Sometimes I start a class with a book that takes me straight to the heart of wanting to write poetry: First Loves: Poets Introduce the Essential Poems that Captivated and Inspired Them, edited by Carmela Ciuraru (Scribners 2001). If you don’t already know it, I’d recommend the amazon page review for a sense of what it’s like. Ciuraru asked a wide range of contemporary poets to choose a poem that inspired them early on and say a few words about it. Every time I read around in the book I’m taken back to some of my own sources, and the same thing happens to students when they read it: a direct line opens to those original urges. The book is full of surprises: Robert Creeley chooses Alfred Noyes’s “The Highwayman” and Wanda Coleman picks Lewis Carroll’s “Jabberwocky,” for example.
A number of experiences made me fall in love with words: my father asking “What’s black and white and red all over?” I was stumped. “A newspaper.” What?

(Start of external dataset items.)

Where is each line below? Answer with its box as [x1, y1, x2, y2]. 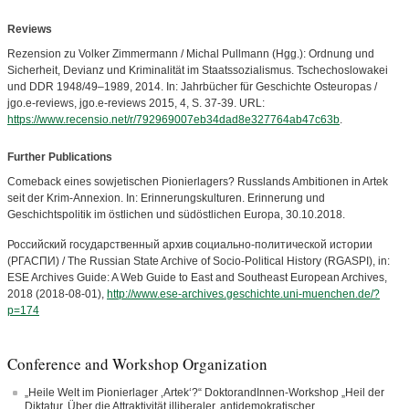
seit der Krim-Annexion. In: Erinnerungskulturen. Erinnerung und [7, 192, 325, 204]
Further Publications [7, 151, 112, 163]
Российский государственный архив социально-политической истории [7, 238, 372, 251]
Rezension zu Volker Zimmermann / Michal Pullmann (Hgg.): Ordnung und [7, 47, 374, 60]
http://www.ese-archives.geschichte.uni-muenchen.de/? [107, 288, 380, 300]
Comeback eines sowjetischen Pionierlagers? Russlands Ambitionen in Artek [7, 175, 388, 188]
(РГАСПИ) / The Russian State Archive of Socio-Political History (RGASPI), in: [7, 255, 390, 267]
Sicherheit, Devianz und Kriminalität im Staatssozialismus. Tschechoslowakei [7, 64, 388, 77]
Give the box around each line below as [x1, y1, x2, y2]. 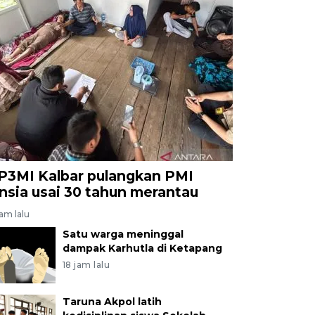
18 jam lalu [62, 259, 110, 270]
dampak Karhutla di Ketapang [62, 241, 222, 255]
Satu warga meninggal [62, 227, 184, 240]
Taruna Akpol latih [62, 295, 162, 308]
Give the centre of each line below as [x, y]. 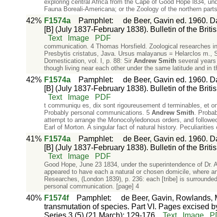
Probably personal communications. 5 [98, 113]
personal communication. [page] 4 [91, 186]
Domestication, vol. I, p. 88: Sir [89, 61]
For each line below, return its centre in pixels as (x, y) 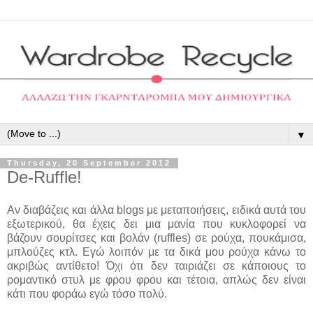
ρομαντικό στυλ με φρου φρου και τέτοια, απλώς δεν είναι (156, 280)
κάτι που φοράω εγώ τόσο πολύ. (87, 294)
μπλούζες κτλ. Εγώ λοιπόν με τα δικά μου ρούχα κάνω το (156, 252)
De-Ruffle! (44, 177)
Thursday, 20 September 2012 (89, 163)
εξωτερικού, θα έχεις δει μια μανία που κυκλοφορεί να (156, 224)
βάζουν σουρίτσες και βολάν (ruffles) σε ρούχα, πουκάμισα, (156, 238)
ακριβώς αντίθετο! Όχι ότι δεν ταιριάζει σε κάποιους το (156, 266)
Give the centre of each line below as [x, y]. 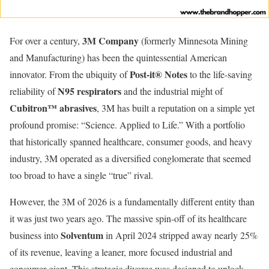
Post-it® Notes [159, 74]
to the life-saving [220, 74]
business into [35, 235]
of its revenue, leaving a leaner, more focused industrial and [121, 252]
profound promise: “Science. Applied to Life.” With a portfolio [127, 125]
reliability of [34, 91]
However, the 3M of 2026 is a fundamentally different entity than [132, 201]
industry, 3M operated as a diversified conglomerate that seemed [130, 158]
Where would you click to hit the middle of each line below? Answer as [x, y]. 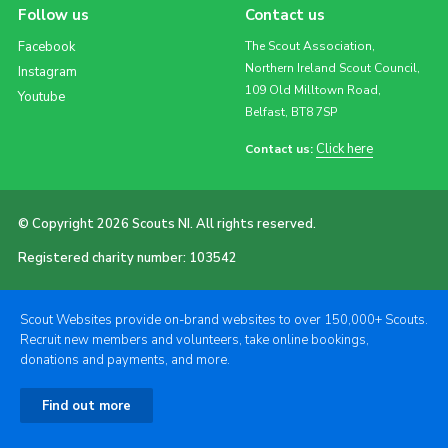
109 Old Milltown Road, [312, 89]
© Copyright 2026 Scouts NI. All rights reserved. [166, 223]
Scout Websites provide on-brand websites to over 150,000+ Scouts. [224, 319]
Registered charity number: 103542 [127, 257]
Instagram [47, 71]
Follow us [53, 14]
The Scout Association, [309, 45]
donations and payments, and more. [125, 359]
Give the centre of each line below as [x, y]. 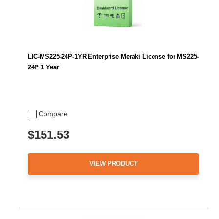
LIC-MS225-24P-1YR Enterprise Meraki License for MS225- [113, 56]
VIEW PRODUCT [113, 164]
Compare [53, 114]
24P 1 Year [43, 67]

Oh! Read! That language could do that. Or my grandmother writing out “Mairzy doats and dozy doats and little lambsy divey” after she’d sung it. Later it was Poe’s “Annabel Lee” and—like Creeley—the galloping “Highwayman.” But it was Frost’s ability to see through tranquil surfaces to the depths below that resonated with something in me, from the opening of “My November Guest” (“My sorrow, when she’s here with me/ Thinks these dark days of autumn rain/ Are beautiful as days can be….”) to the horrifying “Out, Out—,” where a young boy is mortally wounded as he’s sawing lumber. But one in particular seemed to speak directly to me, where I lived in Utah’s arid landscape:
DESERT PLACES
Snow falling and night falling fast, oh, fast
In a field I looked into going past,
And the ground almost covered smooth in snow,
But a few weeds and stubble showing last.
The woods around it have it – it is theirs.
All animals are smothered in their lairs.
I am too absent-spirited to count;
The loneliness includes me unawares.
And lonely as it is, that loneliness
Will be more lonely ere it will be less –
A blanker whiteness of benighted snow
With no expression, nothing to express.
They cannot scare me with their empty spaces
Between stars – on stars where no human race is.
I have it in me so much nearer home
To scare myself with my own desert places.
I’m curious to hear about your first loves. Please add your own thoughts and choices to The Poetry Conversation.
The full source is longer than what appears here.